• _ASSIGNMENT_:
Hunt through the entries for the word "multiplicative" and copy each line in which it appears.

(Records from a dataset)
>>>>
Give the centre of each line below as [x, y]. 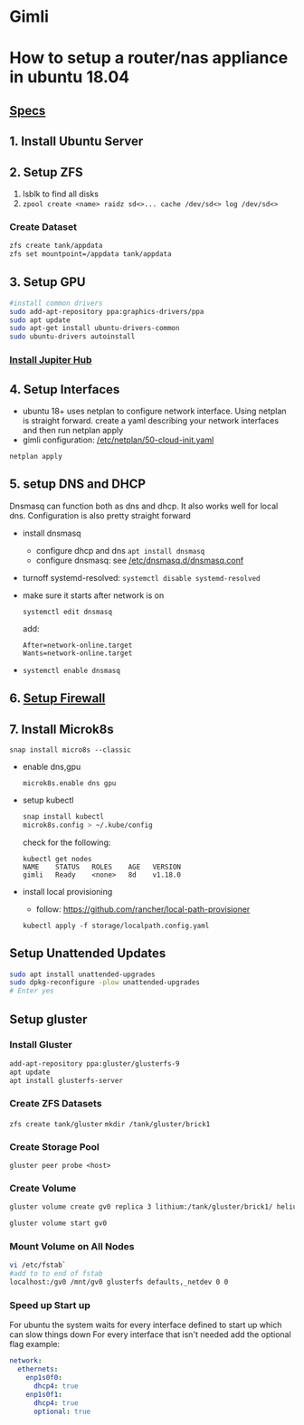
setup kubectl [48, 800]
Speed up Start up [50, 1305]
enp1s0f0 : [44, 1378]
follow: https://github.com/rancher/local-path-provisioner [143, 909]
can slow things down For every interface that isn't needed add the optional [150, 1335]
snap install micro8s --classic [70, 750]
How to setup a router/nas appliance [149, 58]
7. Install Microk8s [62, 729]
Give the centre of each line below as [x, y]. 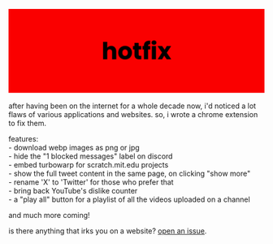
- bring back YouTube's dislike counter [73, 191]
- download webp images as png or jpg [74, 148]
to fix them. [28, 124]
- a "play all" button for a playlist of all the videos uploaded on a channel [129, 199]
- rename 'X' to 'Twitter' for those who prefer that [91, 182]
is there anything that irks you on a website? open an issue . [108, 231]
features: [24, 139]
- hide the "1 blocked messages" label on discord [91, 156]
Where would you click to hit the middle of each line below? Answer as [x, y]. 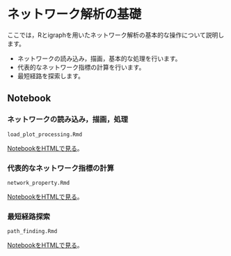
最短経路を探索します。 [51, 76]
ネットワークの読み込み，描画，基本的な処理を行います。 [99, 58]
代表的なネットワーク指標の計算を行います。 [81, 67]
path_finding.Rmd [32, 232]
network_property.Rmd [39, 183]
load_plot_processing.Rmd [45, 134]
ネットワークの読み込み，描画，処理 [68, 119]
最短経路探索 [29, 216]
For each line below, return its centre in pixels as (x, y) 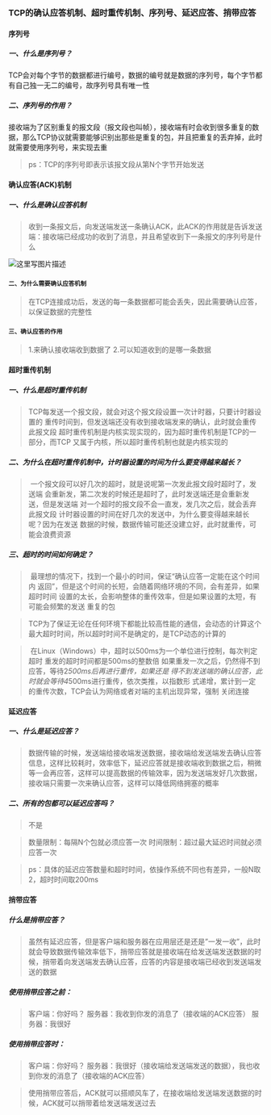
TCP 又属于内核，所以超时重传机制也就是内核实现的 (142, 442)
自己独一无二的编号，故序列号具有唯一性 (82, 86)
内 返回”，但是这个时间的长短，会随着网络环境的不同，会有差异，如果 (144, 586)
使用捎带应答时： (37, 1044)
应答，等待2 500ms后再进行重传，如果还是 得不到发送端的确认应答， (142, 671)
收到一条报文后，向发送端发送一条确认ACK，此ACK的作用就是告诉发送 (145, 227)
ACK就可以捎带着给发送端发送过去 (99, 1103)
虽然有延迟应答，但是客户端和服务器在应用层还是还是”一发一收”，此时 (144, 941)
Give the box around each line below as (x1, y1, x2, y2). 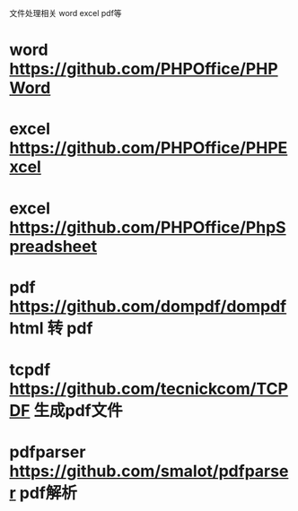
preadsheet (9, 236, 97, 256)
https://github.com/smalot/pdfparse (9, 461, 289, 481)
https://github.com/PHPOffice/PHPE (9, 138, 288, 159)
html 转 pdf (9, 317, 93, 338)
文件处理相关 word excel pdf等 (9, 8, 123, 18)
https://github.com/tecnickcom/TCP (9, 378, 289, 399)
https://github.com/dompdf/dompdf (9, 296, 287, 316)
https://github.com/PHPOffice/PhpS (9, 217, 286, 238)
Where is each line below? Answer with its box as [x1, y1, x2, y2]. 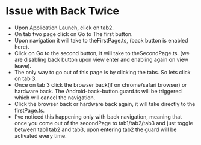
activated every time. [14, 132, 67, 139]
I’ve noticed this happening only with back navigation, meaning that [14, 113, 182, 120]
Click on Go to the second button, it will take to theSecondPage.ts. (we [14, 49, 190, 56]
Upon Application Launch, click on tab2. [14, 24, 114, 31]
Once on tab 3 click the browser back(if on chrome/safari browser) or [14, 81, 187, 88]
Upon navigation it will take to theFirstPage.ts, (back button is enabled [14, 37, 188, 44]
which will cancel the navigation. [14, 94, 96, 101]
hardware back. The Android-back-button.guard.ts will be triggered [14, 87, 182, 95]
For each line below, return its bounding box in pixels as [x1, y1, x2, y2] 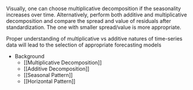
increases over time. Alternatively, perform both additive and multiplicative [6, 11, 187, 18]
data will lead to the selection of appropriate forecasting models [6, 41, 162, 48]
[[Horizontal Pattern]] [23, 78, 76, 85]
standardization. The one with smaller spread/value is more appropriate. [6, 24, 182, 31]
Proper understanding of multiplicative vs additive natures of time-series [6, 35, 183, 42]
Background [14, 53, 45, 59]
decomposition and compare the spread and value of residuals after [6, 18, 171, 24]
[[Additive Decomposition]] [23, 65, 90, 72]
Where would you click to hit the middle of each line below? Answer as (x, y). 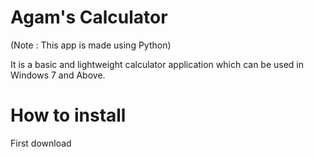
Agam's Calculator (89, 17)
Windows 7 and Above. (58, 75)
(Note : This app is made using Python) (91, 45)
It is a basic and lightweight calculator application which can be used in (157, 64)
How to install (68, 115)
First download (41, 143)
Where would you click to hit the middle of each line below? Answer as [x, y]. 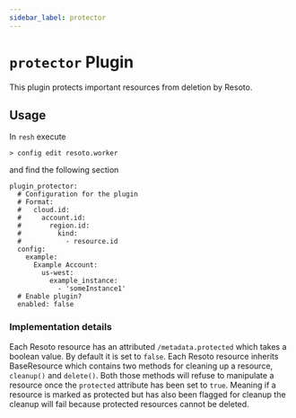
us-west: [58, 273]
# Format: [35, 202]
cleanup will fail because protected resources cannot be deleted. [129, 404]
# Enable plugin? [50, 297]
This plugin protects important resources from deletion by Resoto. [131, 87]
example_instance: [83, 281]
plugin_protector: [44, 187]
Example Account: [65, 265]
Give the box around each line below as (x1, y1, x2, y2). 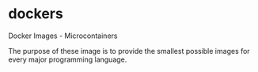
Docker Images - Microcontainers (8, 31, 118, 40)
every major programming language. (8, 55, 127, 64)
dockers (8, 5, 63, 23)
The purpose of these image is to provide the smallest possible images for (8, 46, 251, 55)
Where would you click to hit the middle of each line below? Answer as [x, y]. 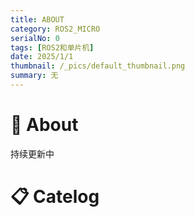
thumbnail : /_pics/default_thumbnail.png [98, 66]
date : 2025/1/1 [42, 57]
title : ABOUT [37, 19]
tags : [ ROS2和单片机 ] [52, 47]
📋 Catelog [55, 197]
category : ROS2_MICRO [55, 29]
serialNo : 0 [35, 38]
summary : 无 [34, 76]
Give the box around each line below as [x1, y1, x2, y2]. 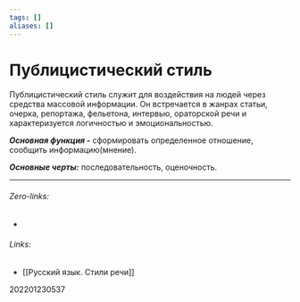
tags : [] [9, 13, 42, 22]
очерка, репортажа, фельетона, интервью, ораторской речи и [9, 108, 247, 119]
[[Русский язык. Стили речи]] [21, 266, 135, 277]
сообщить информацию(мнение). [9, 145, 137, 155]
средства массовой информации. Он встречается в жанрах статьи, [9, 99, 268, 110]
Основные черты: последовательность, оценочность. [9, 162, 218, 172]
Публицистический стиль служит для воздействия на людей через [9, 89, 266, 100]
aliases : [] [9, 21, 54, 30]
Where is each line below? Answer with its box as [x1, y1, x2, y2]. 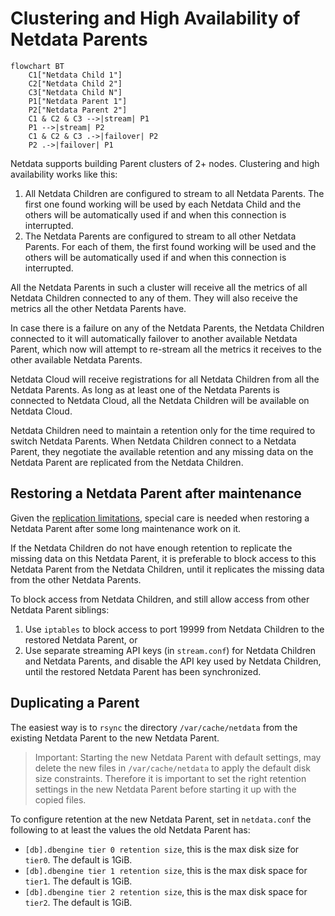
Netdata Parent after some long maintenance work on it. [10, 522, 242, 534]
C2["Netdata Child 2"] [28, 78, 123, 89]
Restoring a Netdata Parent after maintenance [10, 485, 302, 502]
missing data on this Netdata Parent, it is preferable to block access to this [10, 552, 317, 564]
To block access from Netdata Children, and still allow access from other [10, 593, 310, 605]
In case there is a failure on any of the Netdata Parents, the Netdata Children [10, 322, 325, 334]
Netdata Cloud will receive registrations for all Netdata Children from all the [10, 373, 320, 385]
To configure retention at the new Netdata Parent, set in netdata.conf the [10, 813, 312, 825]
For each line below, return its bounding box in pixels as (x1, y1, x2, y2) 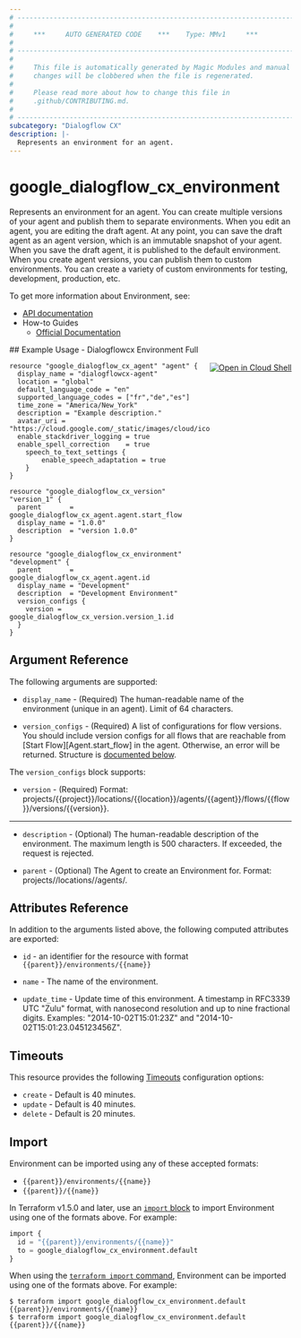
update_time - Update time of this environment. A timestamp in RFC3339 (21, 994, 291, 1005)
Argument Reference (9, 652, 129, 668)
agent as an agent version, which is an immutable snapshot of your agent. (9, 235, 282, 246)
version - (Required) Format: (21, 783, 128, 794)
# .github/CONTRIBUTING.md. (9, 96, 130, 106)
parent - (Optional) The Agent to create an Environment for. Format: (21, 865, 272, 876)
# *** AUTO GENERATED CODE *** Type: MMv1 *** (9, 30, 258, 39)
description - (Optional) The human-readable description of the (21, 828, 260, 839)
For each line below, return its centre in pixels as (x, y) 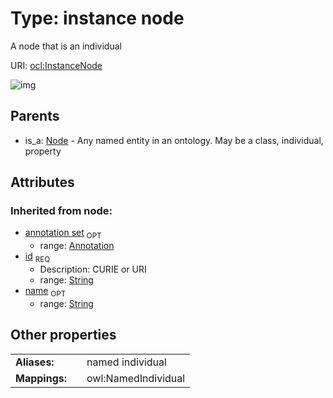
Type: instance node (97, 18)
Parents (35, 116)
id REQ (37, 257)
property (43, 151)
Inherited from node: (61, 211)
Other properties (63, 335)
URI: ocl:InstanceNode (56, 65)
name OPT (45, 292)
<<<<
• _ANSWER_:
increases over time. Alternatively, perform both additive and multiplicative [6, 11, 187, 18]
Proper understanding of multiplicative vs additive natures of time-series [6, 35, 183, 42]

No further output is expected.